Suppose $$f(x)$$ is a polynomial of degree four having critical points at -1, 0, 1. If $$T = \{x \in R | f(x) = f(0)\}$$, then the sum of squares of all the elements of $$T$$ is:

We begin with the information that the polynomial $$f(x)$$ is of degree four and possesses the three critical points $$x=-1,\;0,\;1$$.

By definition, a critical point is a root of the first derivative. Hence we must have

$$f'(x)=0 \quad\text{when}\quad x=-1,\,0,\,1.$$

A fourth-degree polynomial has a third-degree derivative. Therefore the derivative can have at most three roots, and here all three are already specified. Thus those three roots account for the entire derivative, so the derivative must be proportional to the cubic factor that vanishes at these points:

$$f'(x)=k\,(x+1)\,x\,(x-1),$$

where $$k\neq0$$ is a constant of proportionality.
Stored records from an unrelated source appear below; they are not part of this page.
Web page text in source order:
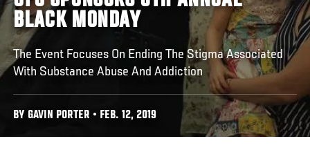
BLACK MONDAY
The Event Focuses On Ending The Stigma Associated
With Substance Abuse And Addiction
BY GAVIN PORTER • FEB. 12, 2019
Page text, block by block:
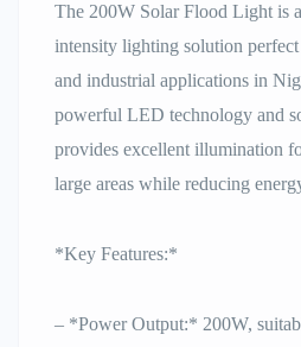
The 200W Solar Flood Light is
intensity lighting solution
and industrial applications in
powerful LED technology and
provides excellent illumination
large areas while reducing
*Key Features:*
– *Power Output:* 200W,
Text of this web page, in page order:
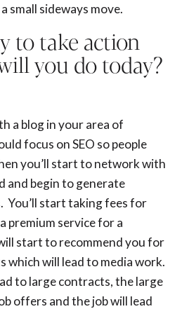
small sideways move.
to take action
you do today?
a blog in your area of
focus on SEO so people
you’ll start to network with
and begin to generate
You’ll start taking fees for
premium service for a
start to recommend you for
which will lead to media work.
to large contracts, the large
offers and the job will lead
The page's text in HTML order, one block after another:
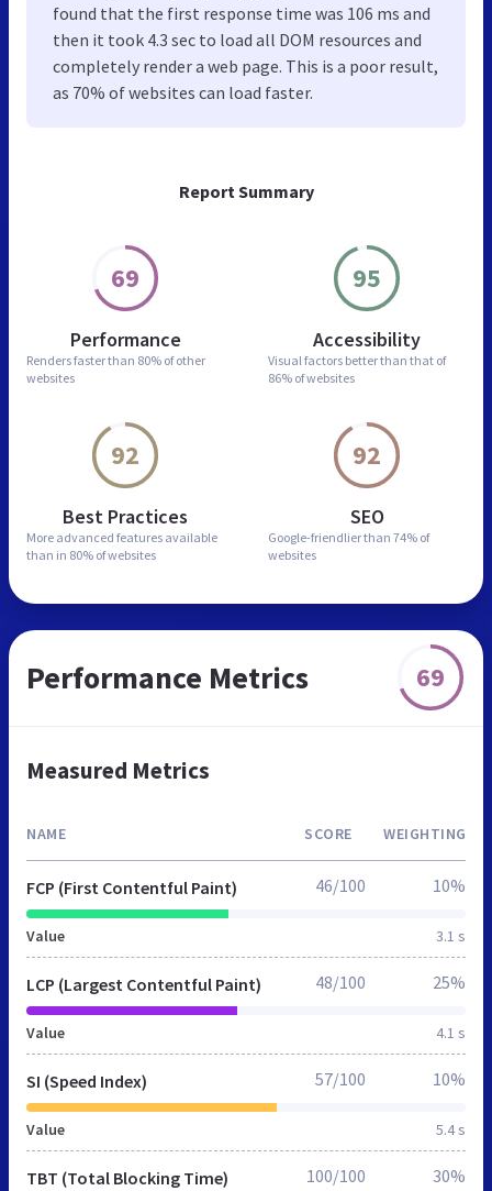
Report Summary
69
Performance
Renders faster than 80% of other
websites
95
Accessibility
Visual factors better than that of
86% of websites
92
Best Practices
More advanced features available
than in 80% of websites
92
SEO
Google-friendlier than 74% of
websites
found that the first response time was 106 ms and
then it took 4.3 sec to load all DOM resources and
completely render a web page. This is a poor result,
as 70% of websites can load faster.
Performance Metrics 69
Measured Metrics
NAME SCORE WEIGHTING
FCP (First Contentful Paint)
Value 3.1 s
46/100 10%
LCP (Largest Contentful Paint)
Value 4.1 s
48/100 25%
SI (Speed Index)
Value 5.4 s
57/100 10%
TBT (Total Blocking Time) 100/100 30%
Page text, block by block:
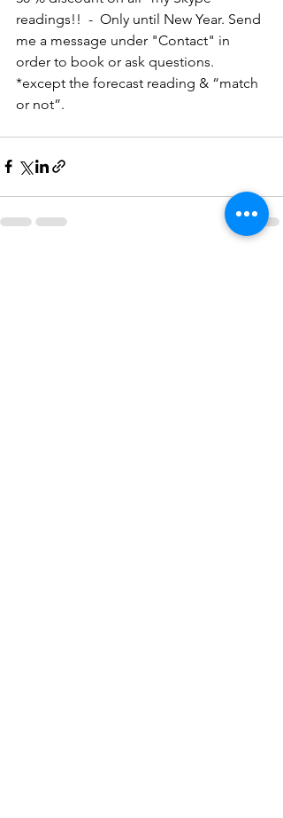
readings!!  -  Only until New Year. Send
me a message under "Contact" in
order to book or ask questions.
*except the forecast reading & “match
or not”.
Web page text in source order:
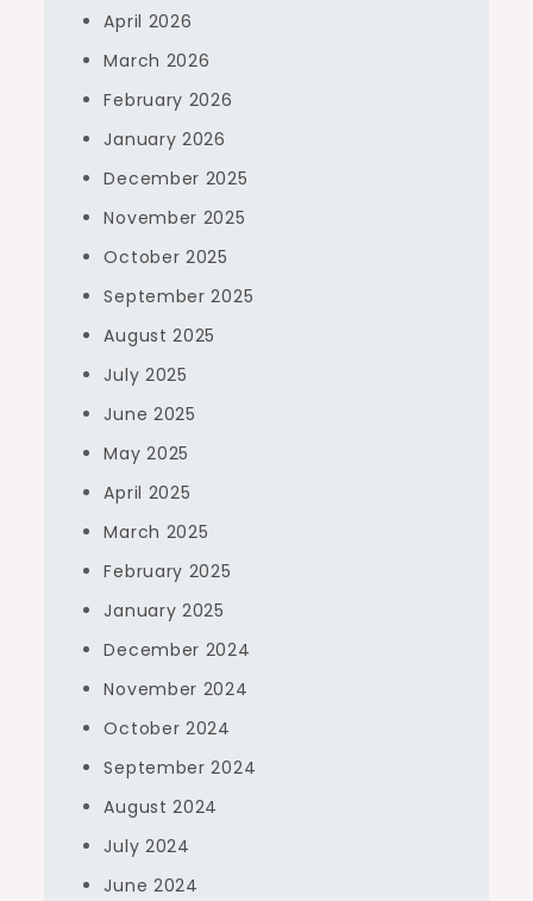
April 2026
March 2026
February 2026
January 2026
December 2025
November 2025
October 2025
September 2025
August 2025
July 2025
June 2025
May 2025
April 2025
March 2025
February 2025
January 2025
December 2024
November 2024
October 2024
September 2024
August 2024
July 2024
June 2024
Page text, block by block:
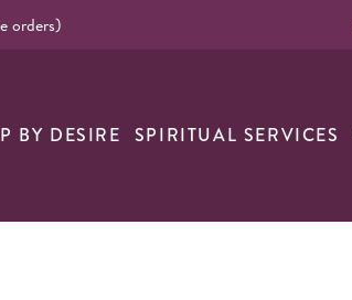
orders)
BY DESIRE SPIRITUAL SERVICES
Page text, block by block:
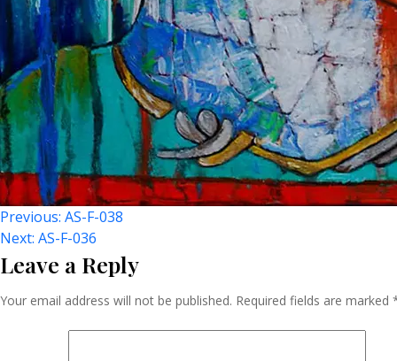
Post
Navigation
Previous: AS-F-038
Next: AS-F-036
Leave a Reply
Your email address will not be published. Required fields are marked
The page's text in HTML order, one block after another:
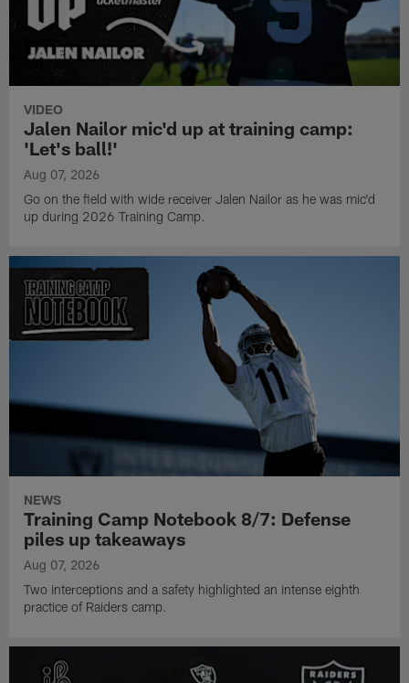
VIDEO
Jalen Nailor mic'd up at training camp:
'Let's ball!'
Aug 07, 2026
Go on the field with wide receiver Jalen Nailor as he was mic'd
up during 2026 Training Camp.
NEWS
Training Camp Notebook 8/7: Defense
piles up takeaways
Aug 07, 2026
Two interceptions and a safety highlighted an intense eighth
practice of Raiders camp.
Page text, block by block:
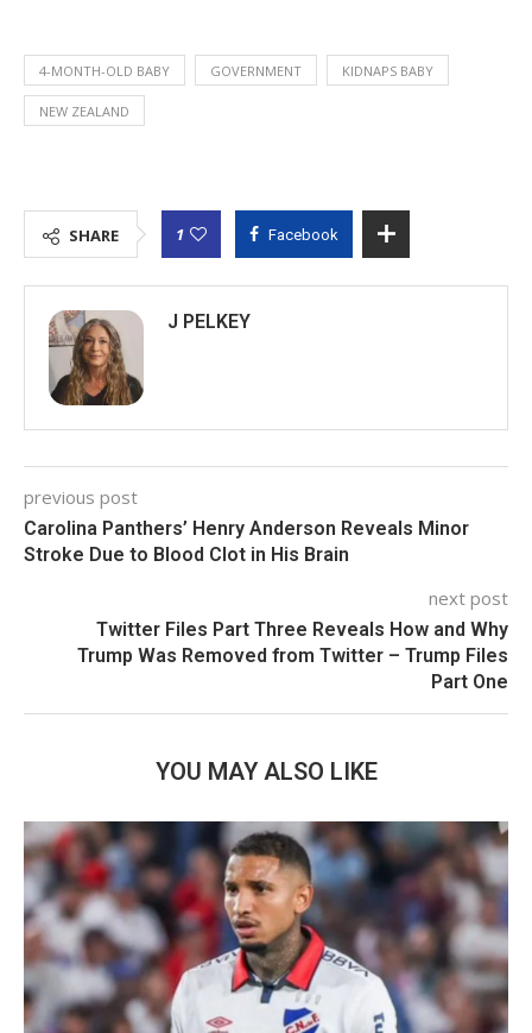
4-MONTH-OLD BABY GOVERNMENT KIDNAPS BABY
NEW ZEALAND
SHARE 1 Facebook
J PELKEY
previous post
Carolina Panthers’ Henry Anderson Reveals Minor
Stroke Due to Blood Clot in His Brain
next post
Twitter Files Part Three Reveals How and Why
Trump Was Removed from Twitter – Trump Files
Part One
YOU MAY ALSO LIKE
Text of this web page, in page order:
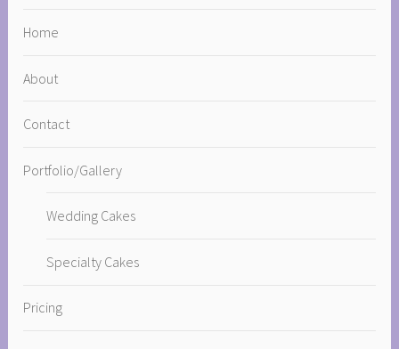
Home
About
Contact
Portfolio/Gallery
Wedding Cakes
Specialty Cakes
Pricing
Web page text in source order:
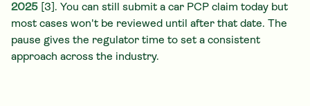
2025 [3]. You can still submit a car PCP claim today but
most cases won't be reviewed until after that date. The
pause gives the regulator time to set a consistent
approach across the industry.
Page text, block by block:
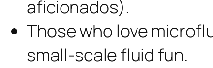
aficionados).
Those who love
small-scale fluid fun.

We next expand the cubic for convenience:

$$ (x+1)\,x\,(x-1)=x\,(x^2-1)=x^3-x. $$

So the derivative is explicitly

$$f'(x)=k\,(x^3-x).$$

To recover $$f(x)$$ itself we integrate. We recall the elementary antiderivatives:

$$\int x^3\,dx=\frac{x^4}{4},\qquad\int x\,dx=\frac{x^2}{2}.$$

Applying term-by-term integration and keeping the constant of integration $$C$$, we obtain

$$\begin{aligned} f(x) &= k\int (x^3-x)\,dx + C \\ &= k\left(\frac{x^4}{4}-\frac{x^2}{2}\right)+C. \end{aligned}$$

Thus

$$f(x)=\frac{k}{4}\,x^4-\frac{k}{2}\,x^2+C.$$

Now we form the set

$$T=\{x\in\mathbb R\mid f(x)=f(0)\}.$$

First compute $$f(0)$$ directly:

$$f(0)=\frac{k}{4}(0)^4-\frac{k}{2}(0)^2+C=C.$$

So the defining condition for membership in $$T$$ is

$$f(x)=C.$$

Substituting the explicit formula for $$f(x)$$ gives

$$\frac{k}{4}\,x^4-\frac{k}{2}\,x^2+C=C.$$

Subtracting $$C$$ from both sides simplifies to

$$\frac{k}{4}\,x^4-\frac{k}{2}\,x^2=0.$$

Because $$k\neq0$$ we may divide through by $$k$$ and then multiply by $$4$$ to clear the fraction:

$$x^4-2x^2=0.$$

We factor completely:

$$x^2\,(x^2-2)=0.$$

This yields two separate equations:

$$x^2=0 \quad\text{or}\quad x^2=2.$$

Solving each gives the real elements of $$T$$:

$$x=0,\quad x=\sqrt2,\quad x=-\sqrt2.$$

Hence

$$T=\{\,0,\;\sqrt2,\;-\sqrt2\,\}.$$

We are asked for the sum of the squares of all elements of $$T$$. Squaring each element we have

$$0^2=0,\qquad(\sqrt2)^2=2,\qquad(-\sqrt2)^2=2.$$

Adding these results:

$$0+2+2=4.$$

Hence, the correct answer is Option A.